FOLLOWING PROPOSALS for revolutionary tax cuts in the UK by the Conservative party, inheritance tax (IHT) may be scrapped. But first the Tories have to win the next general election and a date has not even been set.

In what is seen as an attempt to woo voters along with a bid to grab the headlines away from Prime Minister Gordon Brown, the Tory party has announced a package of proposed 14 billion pounds sterling worth of tax cuts, including the hated IHT.

Plans to cut IHT form part of the proposals put forward by the Conservative party’s Economic Review Group, headed by former cabinet minister John Redwood and the chief executive of the retail group, Next, Simon Wolfson.

IHT is currently levied on assets over the current 300,000 pounds sterling tax free threshold at the rate of 40 per cent. The threshold is due to rise to 350,000 pounds sterling by 2010. Over two million properties are valued at over 300,000 pounds sterling and research has indicated that by 2012, the average UK house price will exceed 300,000 pounds sterling.

Every day, more and more ordinary families are hit by this devastating tax where soaring house prices have brought them into the IHT net but where many lack the cash resources to pay the tax.

IHT is expected to bring in four billion pounds sterling for the UK treasury for this tax year.
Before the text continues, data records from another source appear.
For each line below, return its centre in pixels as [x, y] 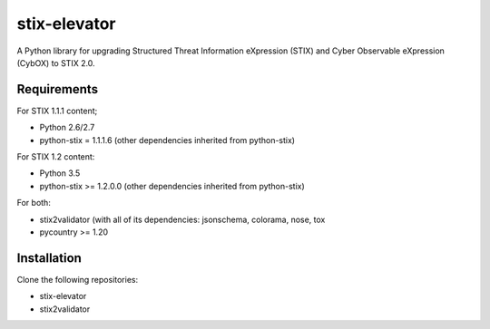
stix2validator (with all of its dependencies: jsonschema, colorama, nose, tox [182, 219]
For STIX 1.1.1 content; [57, 111]
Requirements [58, 89]
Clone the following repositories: [78, 279]
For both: [34, 203]
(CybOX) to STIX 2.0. [56, 63]
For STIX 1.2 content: [56, 157]
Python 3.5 [60, 173]
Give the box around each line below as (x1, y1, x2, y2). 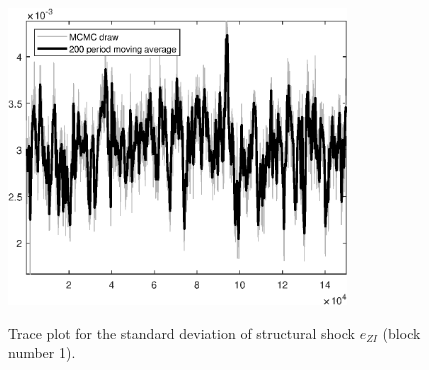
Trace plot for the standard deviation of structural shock (8, 322, 355, 343)
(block (382, 322, 421, 343)
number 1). (8, 342, 76, 363)
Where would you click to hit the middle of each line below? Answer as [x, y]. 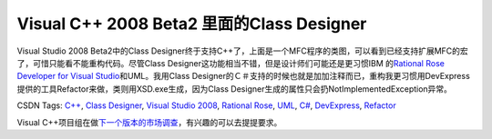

The radical proposals announced by the Tories aim to replace this punishing tax at a cost of 2.6 billion pounds sterling with a rearrangement of capital gains tax that would net 1.4 billion pounds sterling a year for the treasury. Main residences would be exempt and all assets held for more than 10 years prior to death would be exempt.

Since taking over as Prime Minister, Gordon Brown has dealt with some major issues and increased Labour’s lead in the opinion polls. The Tory tax cutting package is seen by financial experts and commentators as a way of attracting support for David Cameron, in the face of steady criticism from the right of the Tory party for the leadership, to stop its central stance and modernising ideas, and to fall back on the old traditional tax cutting theme, long seen as an old favourite to win voters.

Shadow Chancellor George Osborne will not commit to the tax cuts. Although he is in favour of a cut in IHT, which he considers as unfair in its present form, he does not advocate unfunded reductions at the next election. Osborne and other senior Tory figures have made it clear that the party would not reduce the level of taxation in the early years of a Tory government, frightened of seeming to back any threat to the UK’s range of sanctified public services.

Other Tory leaders attempted to soften the proposed binning of IHT calling it one of a “range of options” being viewed to energise the economy. And in a BBC Newsnight programme, the Shadow Chief Secretary to the Treasury, Philip Hammond, said that the Tories considered Redwood’s recommendations as just “good ideas”.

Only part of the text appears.